_Problem_. Starting at the line with "mici. Acesta nu este genul de", copy each line through the last one below exactly as written, without any pictures.

_Data records_.

^^^^

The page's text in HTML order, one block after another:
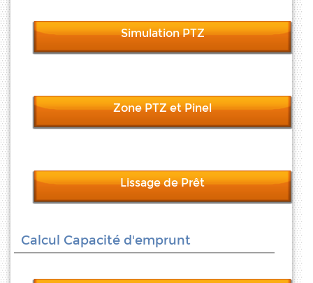
Simulation PTZ
Zone PTZ et Pinel
Lissage de Prêt
Calcul Capacité d'emprunt
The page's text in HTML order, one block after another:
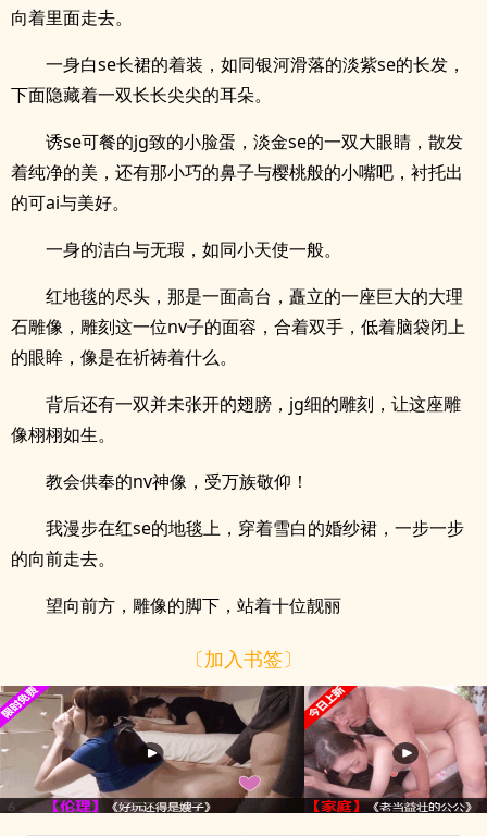
向着里面走去。
一身白se长裙的着装，如同银河滑落的淡紫se的长发，
下面隐藏着一双长长尖尖的耳朵。
诱se可餐的jg致的小脸蛋，淡金se的一双大眼睛，散发
着纯净的美，还有那小巧的鼻子与樱桃般的小嘴吧，衬托出
的可ai与美好。
一身的洁白与无瑕，如同小天使一般。
红地毯的尽头，那是一面高台，矗立的一座巨大的大理
石雕像，雕刻这一位nv子的面容，合着双手，低着脑袋闭上
的眼眸，像是在祈祷着什么。
背后还有一双并未张开的翅膀，jg细的雕刻，让这座雕
像栩栩如生。
教会供奉的nv神像，受万族敬仰！
我漫步在红se的地毯上，穿着雪白的婚纱裙，一步一步
的向前走去。
望向前方，雕像的脚下，站着十位靓丽
〔加入书签〕
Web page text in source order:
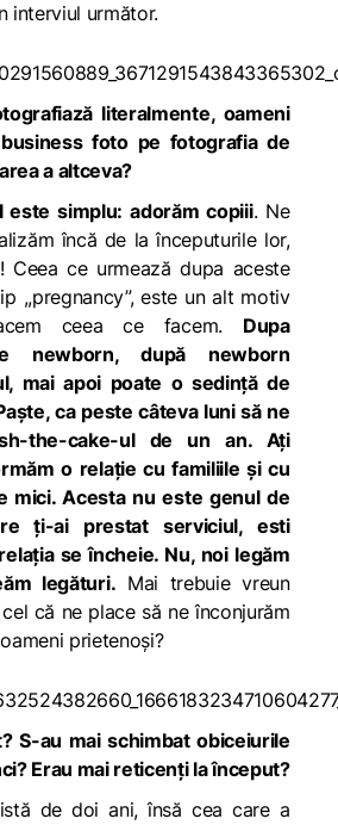
interviul următor.
literalmente, oameni
foto pe fotografia de
a altceva?
este simplu: adorăm copiii. Ne
încă de la începuturile lor,
Ceea ce urmează dupa aceste
,,pregnancy”, este un alt motiv
ceea ce facem. Dupa
newborn, după newborn
mai apoi poate o sedință de
ca peste câteva luni să ne
the-cake-ul de un an. Ați
o relație cu familiile și cu
mici. Acesta nu este genul de
ți-ai prestat serviciul, esti
se încheie. Nu, noi legăm
legături. Mai trebuie vreun
că ne place să ne înconjurăm
prietenoși?
S-au mai schimbat obiceiurile
Erau mai reticenți la început?
de doi ani, însă cea care a
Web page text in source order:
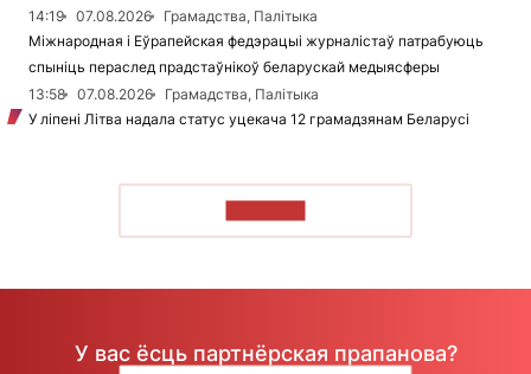
14:19
07.08.2026
Грамадства, Палітыка
Міжнародная і Еўрапейская федэрацыі журналістаў патрабуюць
спыніць пераслед прадстаўнікоў беларускай медыясферы
13:58
07.08.2026
Грамадства, Палітыка
У ліпені Літва надала статус уцекача 12 грамадзянам Беларусі
У вас ёсць партнёрская прапанова?
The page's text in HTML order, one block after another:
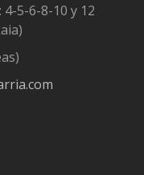
5-6-8-10 y 12
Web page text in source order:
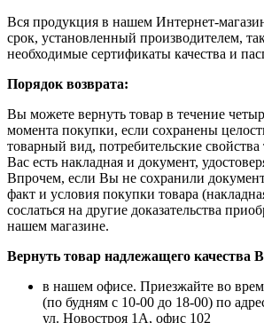
Вся продукция в нашем Интернет-
срок, установленный производителем,
необходимые сертификаты качества и
Порядок возврата:
Вы можете вернуть товар в течение
момента покупки, если сохранены
товарный вид, потребительские свойства
Вас есть накладная и документ,
Впрочем, если Вы не сохранили
факт и условия покупки товара
сослаться на другие доказательства
нашем магазине.
Вернуть товар надлежащего качества
в нашем офисе. Приезжайте во
(по будням с 10-00 до 18-00) по
ул. Новостроя 1А, офис 102
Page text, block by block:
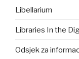
Libellarium
Libraries In the
Odsjek za
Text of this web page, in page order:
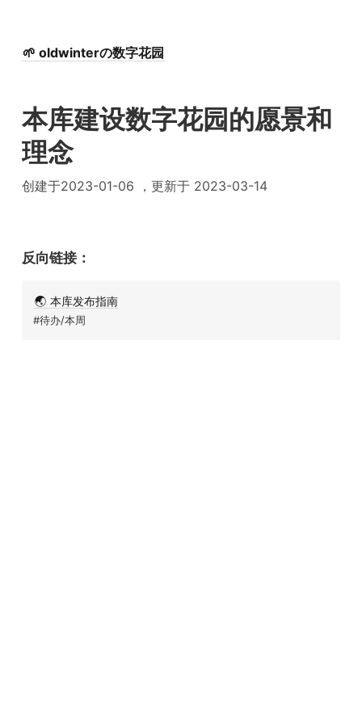
🌱 oldwinterの数字花园
本库建设数字花园的愿景和
理念
创建于2023-01-06 ，更新于 2023-03-14
反向链接：
🌏 本库发布指南
#待办/本周
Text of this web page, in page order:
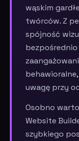
wąskim
twórców. Z
spójność
bezpośrednio
uwagę przy
Osobno
Website
szybkiego
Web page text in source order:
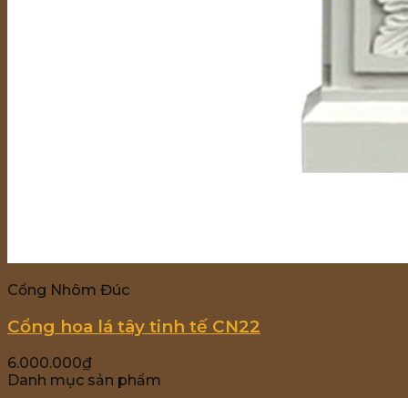
Cổng Nhôm Đúc
Cổng hoa lá tây tinh tế CN22
6.000.000₫
Danh mục sản phẩm

^^^^

_Response to this exercise_.
mici. Acesta nu este genul de
ți-ai prestat serviciul, esti
se încheie. Nu, noi legăm
legături. Mai trebuie vreun
că ne place să ne înconjurăm
prietenoși?
S-au mai schimbat obiceiurile
Erau mai reticenți la început?
de doi ani, însă cea care a
Web page text in source order:
14:19
07.08.2026
Грамадства, Палітыка
Міжнародная і Еўрапейская федэрацыі журналістаў патрабуюць
спыніць пераслед прадстаўнікоў беларускай медыясферы
13:58
07.08.2026
Грамадства, Палітыка
У ліпені Літва надала статус уцекача 12 грамадзянам Беларусі
У вас ёсць партнёрская прапанова?
The page's text in HTML order, one block after another:
5-6-8-10 y 12
Web page text in source order:
Вся продукция в нашем Интернет-
срок, установленный производителем,
необходимые сертификаты качества и
Порядок возврата:
Вы можете вернуть товар в течение
момента покупки, если сохранены
товарный вид, потребительские свойства
Вас есть накладная и документ,
Впрочем, если Вы не сохранили
факт и условия покупки товара
сослаться на другие доказательства
нашем магазине.
Вернуть товар надлежащего качества
в нашем офисе. Приезжайте во
(по будням с 10-00 до 18-00) по
ул. Новостроя 1А, офис 102
Page text, block by block:
Libellarium
Libraries In the
Odsjek za
Text of this web page, in page order:
🌱 oldwinterの数字花园
本库建设数字花园的愿景和
理念
创建于2023-01-06 ，更新于 2023-03-14
反向链接：
🌏 本库发布指南
#待办/本周
Text of this web page, in page order:
wąskim
twórców. Z
spójność
bezpośrednio
uwagę przy
Osobno
Website
szybkiego
Web page text in source order:
Cổng Nhôm Đúc
Cổng hoa lá tây tinh tế CN22
6.000.000₫
Danh mục sản phẩm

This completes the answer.